Note: If extracted metadata has low confidence, it is usually because there is another value that also received a high score during metadata extraction. If metadata has a confidence of 100%, this is usually because its the only value that has received points.
- For metadata marked with a blue dot, there is a related configuration object.
- The gear menu can be used to customize which metadata is displayed in the metadata heatmap. A maximum of 9 columns are displayed.
Further detailed information on metadata extraction can be found in the AI explanation. Click on the panel of the corresponding metadata in the metadata heatmap to open it.
AI explanation
To open the AI explanation , click on a panel in the metadata heatmap. The details of the metadata extraction are broken down and clearly presented here.
- Prediction: Here you can find more details about the metadata prediction.
- The result can be seen in the area highlighted in blue. In addition, information on the origin, the approval status, any existing configurations and the confidence is given.
- The table below lists the candidates from metadata extraction. These candidates are all matches in the text, including those with fewer points that were not selected by the software.
Note: This table is not available for all extraction methods.
- Configuration: The configuration object assigned to the metadata is displayed here.
Note: This button is only available if a configuration object is assigned to the metadata.
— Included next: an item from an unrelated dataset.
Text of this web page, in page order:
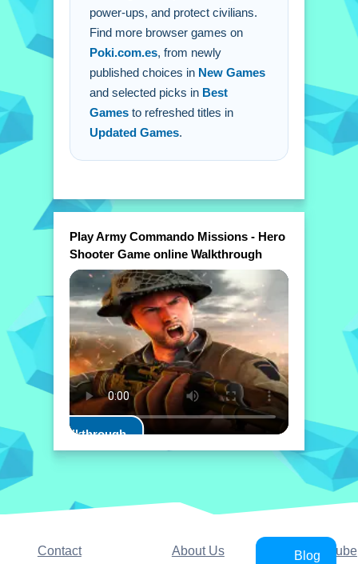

- Text content: The text content of the respective object is displayed here, which plusmeta has extracted from the object and which was used for metadata extraction.
Dialogue: Explanation
To open the Explanation dialogue, click on the button in the Explanation column. The exact matches with scores are displayed here.
-
The Reason column indicates whether the match was found in the title, in the text content or in a metadata source (e.g. folder path, PDF keywords, etc.) and what was found (label, part of the lable or positive/negative/neutral indicator, see indicator types ).
-
In the Value column, the exact string of the match is displayed. This can be insightful, for example, for fuzzy matches or incorrect results.
-
In the Score column, the score is given, if applicable minus the fuzziness. For example, a fuzzy match with a fuzziness of 90% gets only 90% of the score indicated in the Weight column. If the hit is a neutral or negative indicator, the score may also be reduced.